Wherever the string "leda" shows up in the data below, copy the whole line.

(Dataset entries)
◇ ◇ ◇ ◇
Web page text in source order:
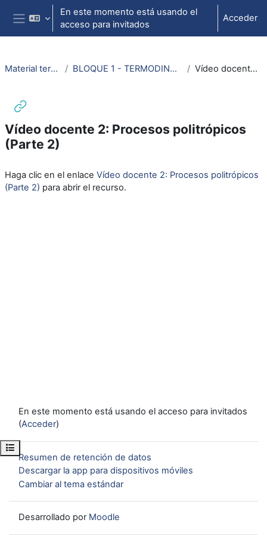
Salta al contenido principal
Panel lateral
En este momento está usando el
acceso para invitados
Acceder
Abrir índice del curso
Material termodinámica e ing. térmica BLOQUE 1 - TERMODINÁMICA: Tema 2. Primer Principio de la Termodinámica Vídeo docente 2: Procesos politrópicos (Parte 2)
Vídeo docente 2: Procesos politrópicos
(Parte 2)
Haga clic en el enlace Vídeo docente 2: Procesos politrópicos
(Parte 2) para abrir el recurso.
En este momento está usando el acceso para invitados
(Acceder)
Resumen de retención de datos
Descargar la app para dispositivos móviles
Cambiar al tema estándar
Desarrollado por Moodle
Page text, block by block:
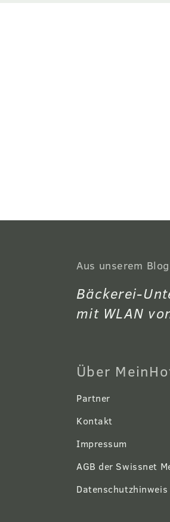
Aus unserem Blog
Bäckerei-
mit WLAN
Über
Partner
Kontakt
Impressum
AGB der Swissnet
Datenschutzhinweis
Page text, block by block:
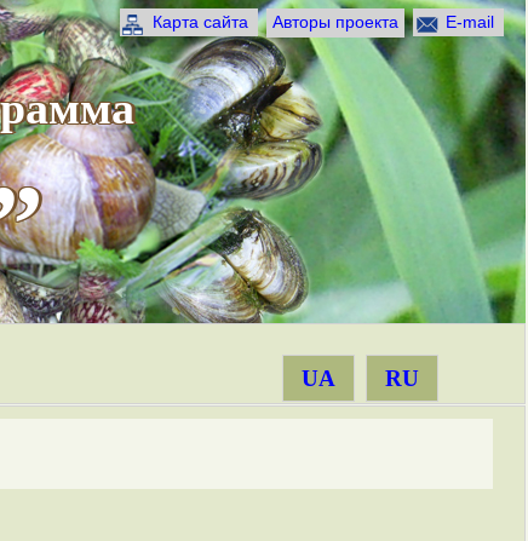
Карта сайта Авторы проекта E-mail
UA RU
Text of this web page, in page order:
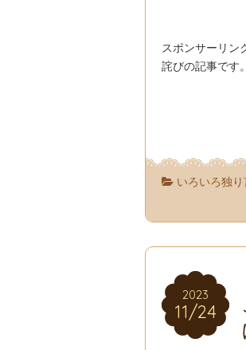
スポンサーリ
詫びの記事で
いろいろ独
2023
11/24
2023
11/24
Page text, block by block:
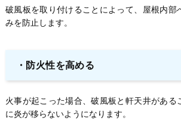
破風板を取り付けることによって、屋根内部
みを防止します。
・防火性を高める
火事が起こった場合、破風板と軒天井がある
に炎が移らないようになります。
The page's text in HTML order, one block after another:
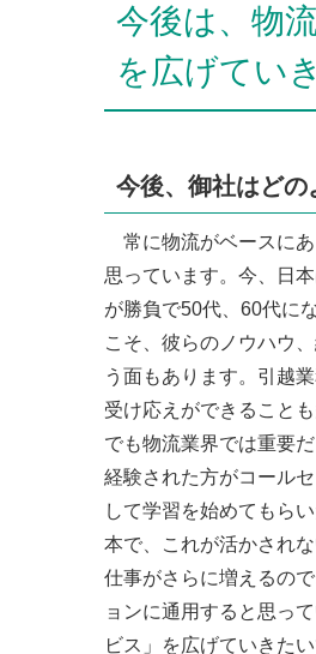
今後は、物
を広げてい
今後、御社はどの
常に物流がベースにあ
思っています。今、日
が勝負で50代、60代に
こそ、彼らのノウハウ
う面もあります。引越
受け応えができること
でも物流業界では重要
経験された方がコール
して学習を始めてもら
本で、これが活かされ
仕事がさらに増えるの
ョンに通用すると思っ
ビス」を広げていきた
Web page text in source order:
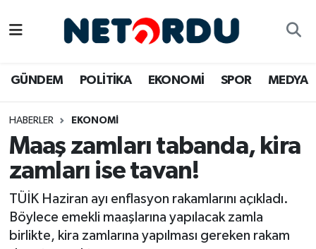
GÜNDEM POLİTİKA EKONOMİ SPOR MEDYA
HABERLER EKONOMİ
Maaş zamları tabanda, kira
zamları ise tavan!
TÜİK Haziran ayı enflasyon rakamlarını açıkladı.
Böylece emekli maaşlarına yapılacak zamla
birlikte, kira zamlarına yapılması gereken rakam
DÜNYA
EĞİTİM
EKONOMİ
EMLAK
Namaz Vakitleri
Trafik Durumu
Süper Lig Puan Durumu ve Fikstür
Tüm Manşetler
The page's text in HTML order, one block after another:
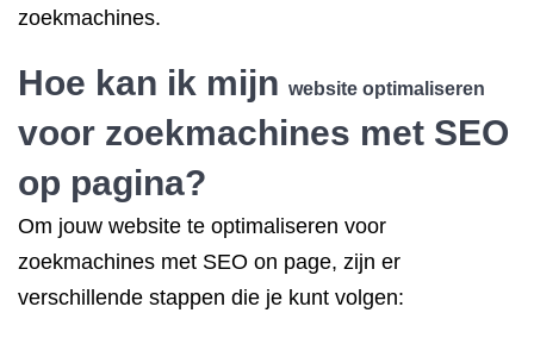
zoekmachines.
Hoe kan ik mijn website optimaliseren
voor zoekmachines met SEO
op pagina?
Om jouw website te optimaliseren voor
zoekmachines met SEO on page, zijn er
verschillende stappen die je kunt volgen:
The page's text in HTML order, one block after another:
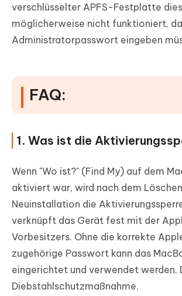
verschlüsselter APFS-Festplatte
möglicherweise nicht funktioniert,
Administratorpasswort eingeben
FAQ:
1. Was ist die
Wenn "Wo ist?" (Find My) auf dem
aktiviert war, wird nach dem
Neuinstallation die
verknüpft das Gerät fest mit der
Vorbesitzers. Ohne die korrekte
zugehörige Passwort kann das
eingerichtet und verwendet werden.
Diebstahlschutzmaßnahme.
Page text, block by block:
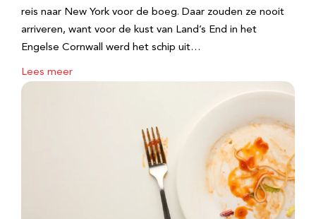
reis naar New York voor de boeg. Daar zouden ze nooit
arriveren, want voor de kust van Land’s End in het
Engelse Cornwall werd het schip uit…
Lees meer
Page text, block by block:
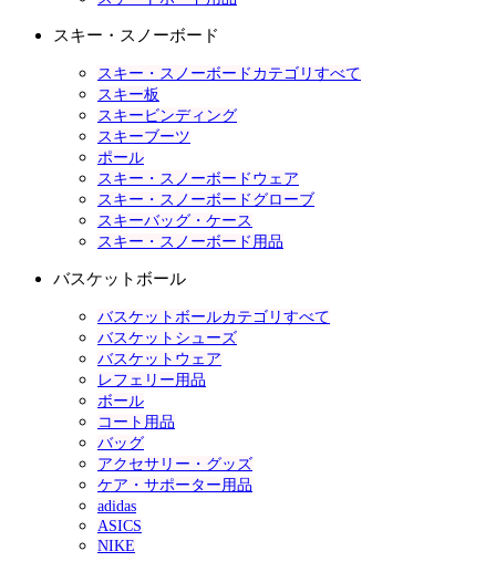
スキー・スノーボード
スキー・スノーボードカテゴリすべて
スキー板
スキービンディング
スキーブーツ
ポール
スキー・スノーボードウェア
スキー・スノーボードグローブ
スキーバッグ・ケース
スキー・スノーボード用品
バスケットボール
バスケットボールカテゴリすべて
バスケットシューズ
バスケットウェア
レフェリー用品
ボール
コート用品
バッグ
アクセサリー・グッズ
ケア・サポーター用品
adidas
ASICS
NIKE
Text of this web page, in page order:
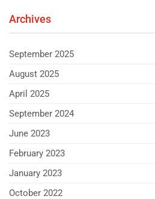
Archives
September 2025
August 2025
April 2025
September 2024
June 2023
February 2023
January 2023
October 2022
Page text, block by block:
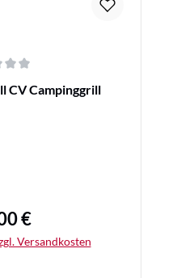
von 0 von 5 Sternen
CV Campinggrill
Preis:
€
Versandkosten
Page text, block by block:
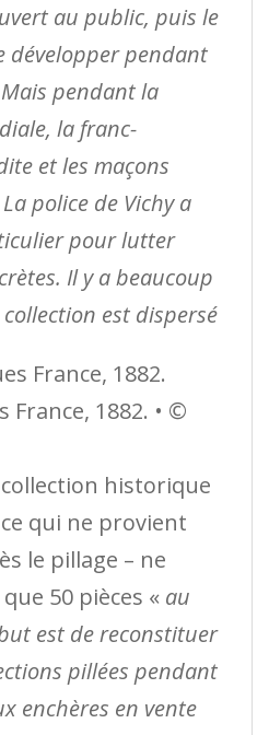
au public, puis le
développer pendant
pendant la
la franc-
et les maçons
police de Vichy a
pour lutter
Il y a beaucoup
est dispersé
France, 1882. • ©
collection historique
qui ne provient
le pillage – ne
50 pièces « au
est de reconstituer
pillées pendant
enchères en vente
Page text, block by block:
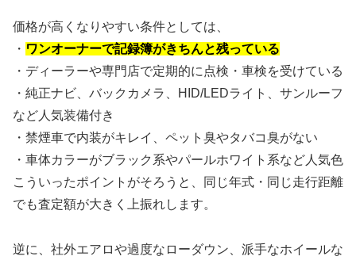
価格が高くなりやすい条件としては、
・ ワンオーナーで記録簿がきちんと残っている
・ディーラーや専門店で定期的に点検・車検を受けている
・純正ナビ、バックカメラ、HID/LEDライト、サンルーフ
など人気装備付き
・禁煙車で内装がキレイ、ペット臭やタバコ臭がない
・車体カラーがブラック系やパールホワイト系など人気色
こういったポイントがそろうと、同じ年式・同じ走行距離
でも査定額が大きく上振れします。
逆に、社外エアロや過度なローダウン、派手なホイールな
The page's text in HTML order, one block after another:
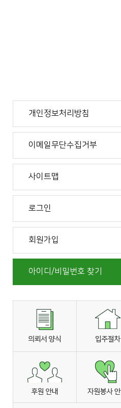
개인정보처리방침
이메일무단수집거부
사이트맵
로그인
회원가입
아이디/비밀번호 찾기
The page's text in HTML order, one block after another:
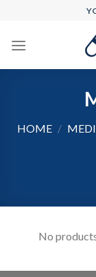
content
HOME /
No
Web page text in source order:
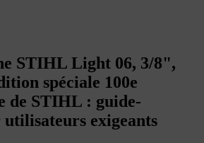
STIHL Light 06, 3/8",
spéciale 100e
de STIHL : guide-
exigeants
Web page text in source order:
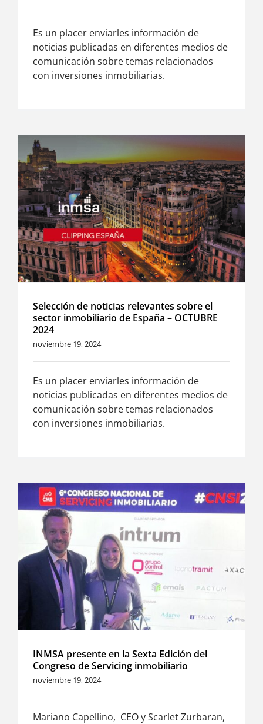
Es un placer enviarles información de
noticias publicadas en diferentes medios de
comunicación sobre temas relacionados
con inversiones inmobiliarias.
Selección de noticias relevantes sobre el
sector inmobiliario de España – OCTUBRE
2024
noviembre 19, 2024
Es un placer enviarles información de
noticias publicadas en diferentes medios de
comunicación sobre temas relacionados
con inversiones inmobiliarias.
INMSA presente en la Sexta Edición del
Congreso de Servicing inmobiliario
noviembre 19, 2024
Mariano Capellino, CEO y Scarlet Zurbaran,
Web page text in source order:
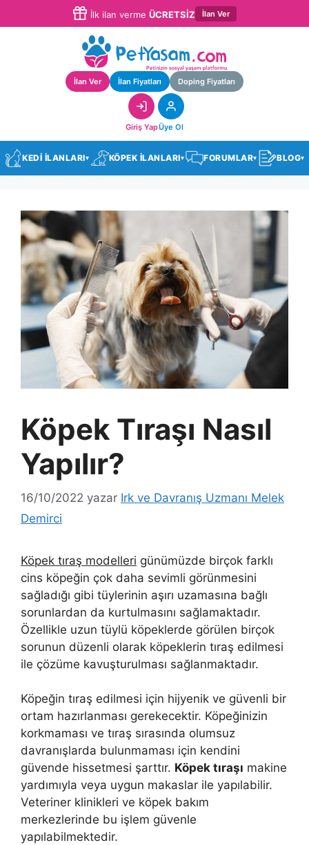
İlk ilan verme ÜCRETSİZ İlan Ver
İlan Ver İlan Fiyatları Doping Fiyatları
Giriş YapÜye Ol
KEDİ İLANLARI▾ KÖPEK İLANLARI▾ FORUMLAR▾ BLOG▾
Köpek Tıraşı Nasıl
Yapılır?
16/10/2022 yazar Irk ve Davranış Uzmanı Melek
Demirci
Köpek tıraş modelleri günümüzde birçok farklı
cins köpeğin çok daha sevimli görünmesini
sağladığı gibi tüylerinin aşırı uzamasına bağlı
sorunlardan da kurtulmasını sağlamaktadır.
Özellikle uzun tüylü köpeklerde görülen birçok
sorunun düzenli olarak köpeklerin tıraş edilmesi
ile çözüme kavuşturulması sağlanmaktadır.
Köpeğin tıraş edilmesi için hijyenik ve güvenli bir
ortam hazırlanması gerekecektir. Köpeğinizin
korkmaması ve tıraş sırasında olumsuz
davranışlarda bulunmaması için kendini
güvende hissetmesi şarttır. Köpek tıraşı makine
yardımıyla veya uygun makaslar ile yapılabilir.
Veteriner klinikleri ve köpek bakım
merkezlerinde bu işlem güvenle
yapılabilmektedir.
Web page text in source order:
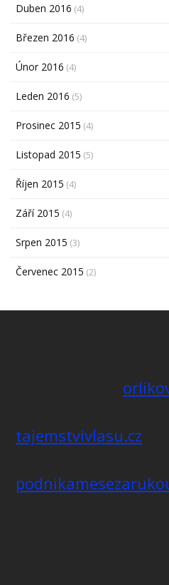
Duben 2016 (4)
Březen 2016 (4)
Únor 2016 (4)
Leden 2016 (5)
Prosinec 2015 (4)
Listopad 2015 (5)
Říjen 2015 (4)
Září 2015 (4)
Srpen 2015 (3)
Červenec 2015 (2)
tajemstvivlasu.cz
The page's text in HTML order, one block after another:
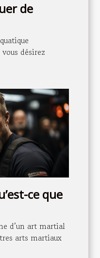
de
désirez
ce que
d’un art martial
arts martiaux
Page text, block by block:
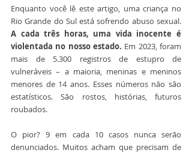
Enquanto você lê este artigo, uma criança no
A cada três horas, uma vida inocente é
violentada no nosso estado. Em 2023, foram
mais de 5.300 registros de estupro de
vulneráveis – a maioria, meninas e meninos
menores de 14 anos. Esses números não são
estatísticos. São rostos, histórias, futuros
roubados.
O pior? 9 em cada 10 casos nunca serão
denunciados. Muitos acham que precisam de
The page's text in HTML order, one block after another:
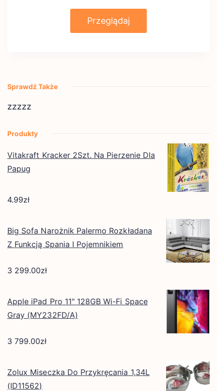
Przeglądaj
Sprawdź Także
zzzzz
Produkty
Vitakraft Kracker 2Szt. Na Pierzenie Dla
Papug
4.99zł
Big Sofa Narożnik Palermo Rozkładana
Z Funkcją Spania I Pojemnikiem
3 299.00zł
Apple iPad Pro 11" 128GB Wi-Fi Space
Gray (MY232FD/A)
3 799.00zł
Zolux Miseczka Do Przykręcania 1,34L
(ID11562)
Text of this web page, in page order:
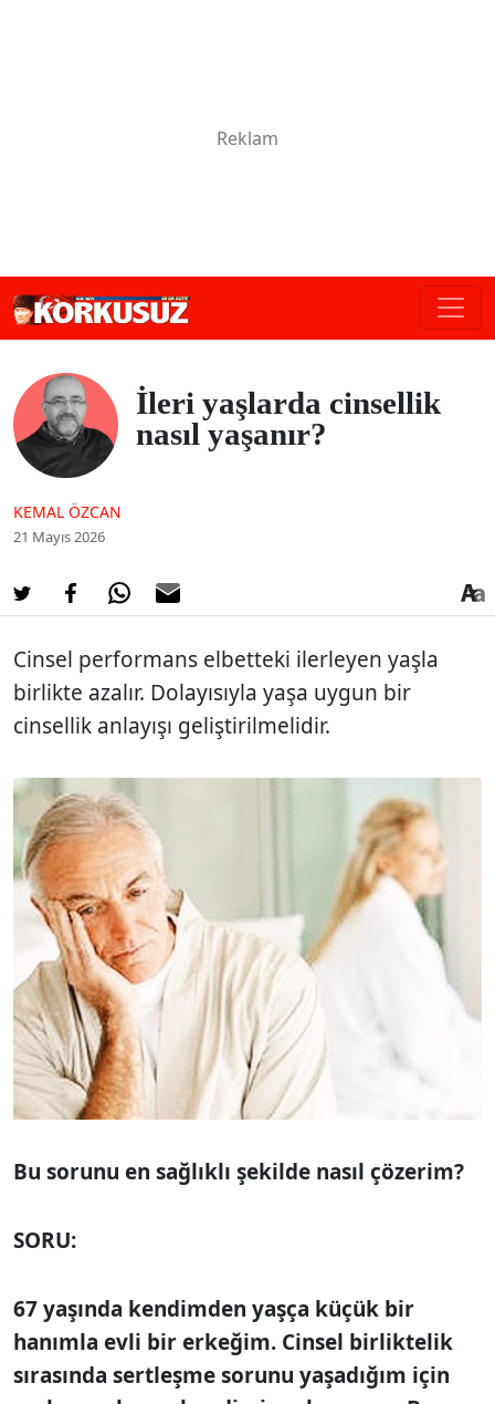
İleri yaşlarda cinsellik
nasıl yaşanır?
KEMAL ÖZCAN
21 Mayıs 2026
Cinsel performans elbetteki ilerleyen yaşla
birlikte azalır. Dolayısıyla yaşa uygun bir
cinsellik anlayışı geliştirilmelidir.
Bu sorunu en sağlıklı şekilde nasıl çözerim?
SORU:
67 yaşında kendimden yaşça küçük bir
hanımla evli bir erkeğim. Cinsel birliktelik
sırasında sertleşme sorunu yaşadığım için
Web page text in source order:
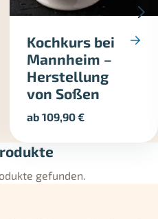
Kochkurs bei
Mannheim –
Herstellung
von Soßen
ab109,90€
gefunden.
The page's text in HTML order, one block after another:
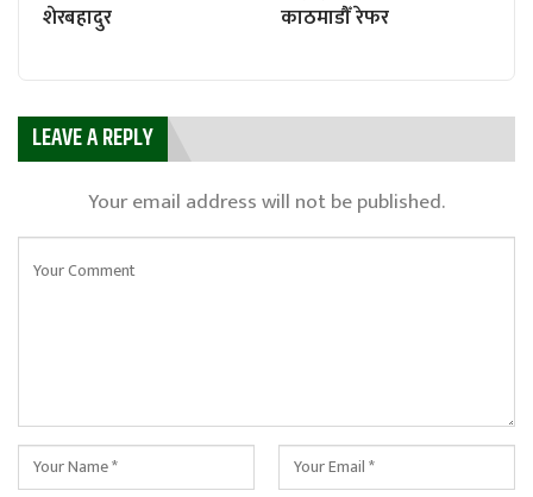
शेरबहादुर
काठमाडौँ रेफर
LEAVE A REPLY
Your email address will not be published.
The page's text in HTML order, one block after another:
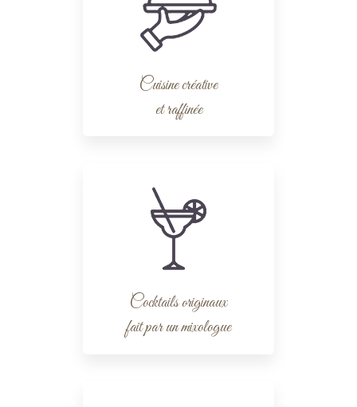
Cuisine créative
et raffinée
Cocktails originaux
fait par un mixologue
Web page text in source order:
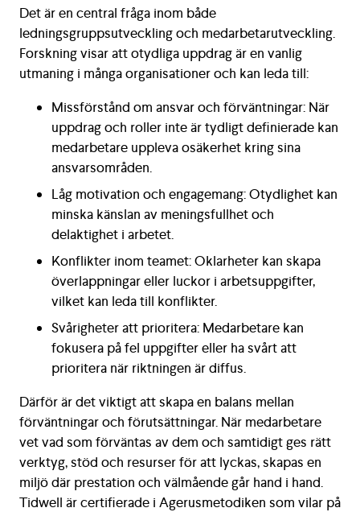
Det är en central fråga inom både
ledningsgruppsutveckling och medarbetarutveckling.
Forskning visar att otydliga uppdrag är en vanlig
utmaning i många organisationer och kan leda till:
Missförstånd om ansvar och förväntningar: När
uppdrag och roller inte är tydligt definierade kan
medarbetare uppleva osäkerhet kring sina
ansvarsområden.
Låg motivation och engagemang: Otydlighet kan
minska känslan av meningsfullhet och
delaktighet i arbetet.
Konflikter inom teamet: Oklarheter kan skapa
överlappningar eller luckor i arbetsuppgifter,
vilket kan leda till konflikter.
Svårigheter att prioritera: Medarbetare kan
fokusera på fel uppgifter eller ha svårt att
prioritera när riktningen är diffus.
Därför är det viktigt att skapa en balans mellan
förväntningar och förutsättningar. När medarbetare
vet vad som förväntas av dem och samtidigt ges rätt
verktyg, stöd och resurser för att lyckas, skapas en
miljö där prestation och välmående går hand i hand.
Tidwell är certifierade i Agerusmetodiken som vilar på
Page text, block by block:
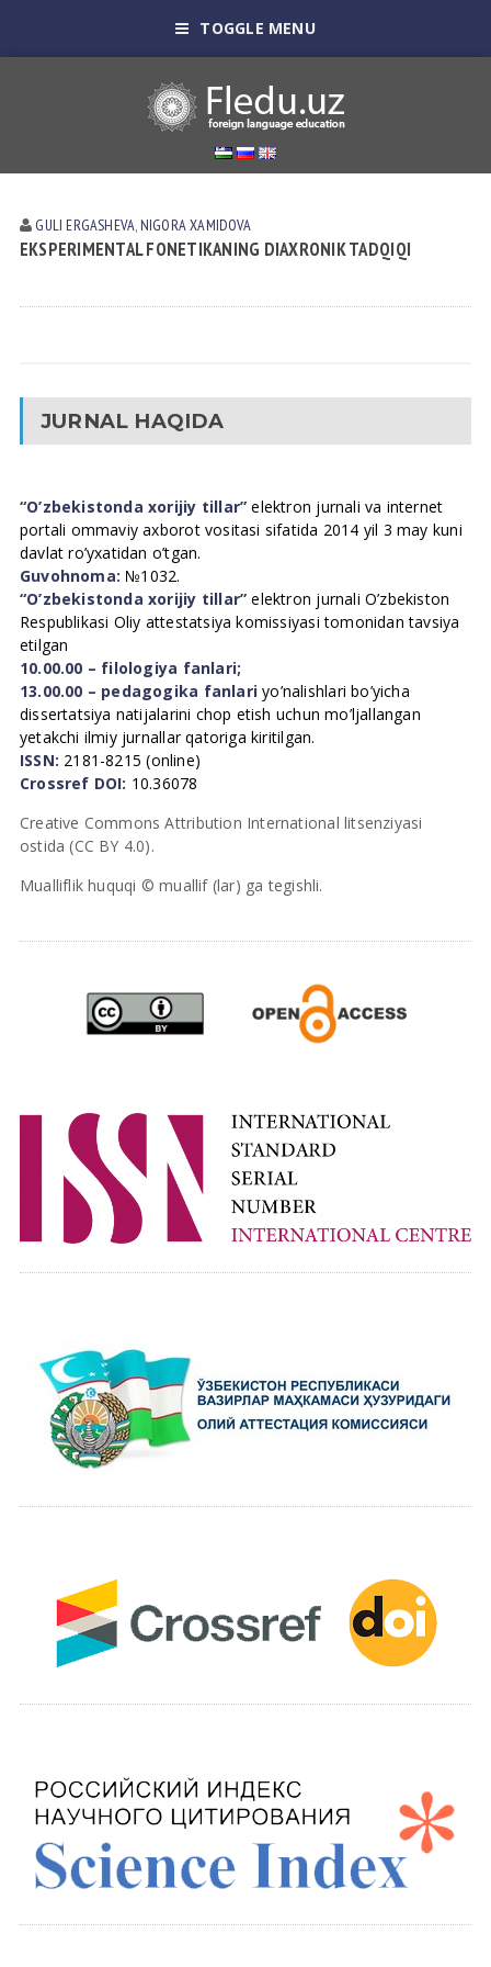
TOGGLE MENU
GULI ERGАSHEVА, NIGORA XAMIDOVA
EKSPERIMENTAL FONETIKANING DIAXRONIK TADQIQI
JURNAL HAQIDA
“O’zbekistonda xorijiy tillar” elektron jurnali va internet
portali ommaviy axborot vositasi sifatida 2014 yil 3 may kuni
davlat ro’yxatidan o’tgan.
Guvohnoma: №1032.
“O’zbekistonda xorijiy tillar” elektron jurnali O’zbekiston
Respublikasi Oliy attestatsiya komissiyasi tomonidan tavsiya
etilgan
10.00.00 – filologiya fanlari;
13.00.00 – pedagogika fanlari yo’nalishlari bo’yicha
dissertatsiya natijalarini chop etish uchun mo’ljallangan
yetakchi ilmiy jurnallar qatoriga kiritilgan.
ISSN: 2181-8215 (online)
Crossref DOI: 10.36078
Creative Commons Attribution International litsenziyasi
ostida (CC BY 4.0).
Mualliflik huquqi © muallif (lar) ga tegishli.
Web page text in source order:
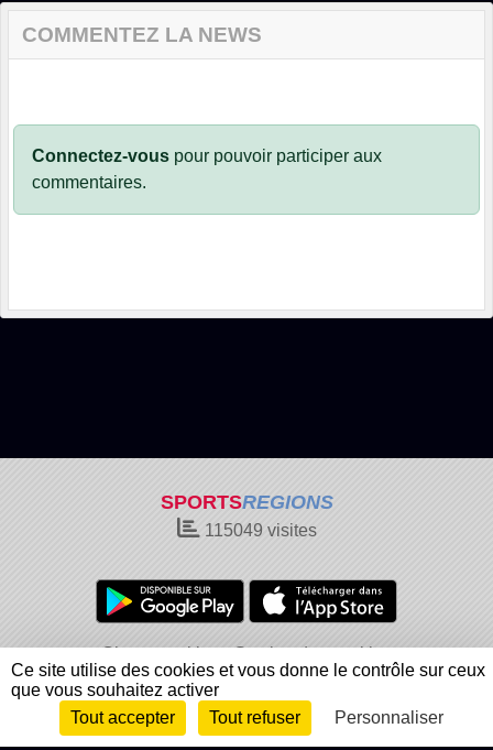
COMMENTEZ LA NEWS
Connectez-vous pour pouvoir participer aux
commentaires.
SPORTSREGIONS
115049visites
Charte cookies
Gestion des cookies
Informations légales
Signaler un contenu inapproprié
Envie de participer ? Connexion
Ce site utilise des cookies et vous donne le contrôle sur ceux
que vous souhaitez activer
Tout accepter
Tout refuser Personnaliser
◇ ◇ ◇ ◇
Exercise solution:
utmaning i många organisationer och kan leda till:
vilket kan leda till konflikter.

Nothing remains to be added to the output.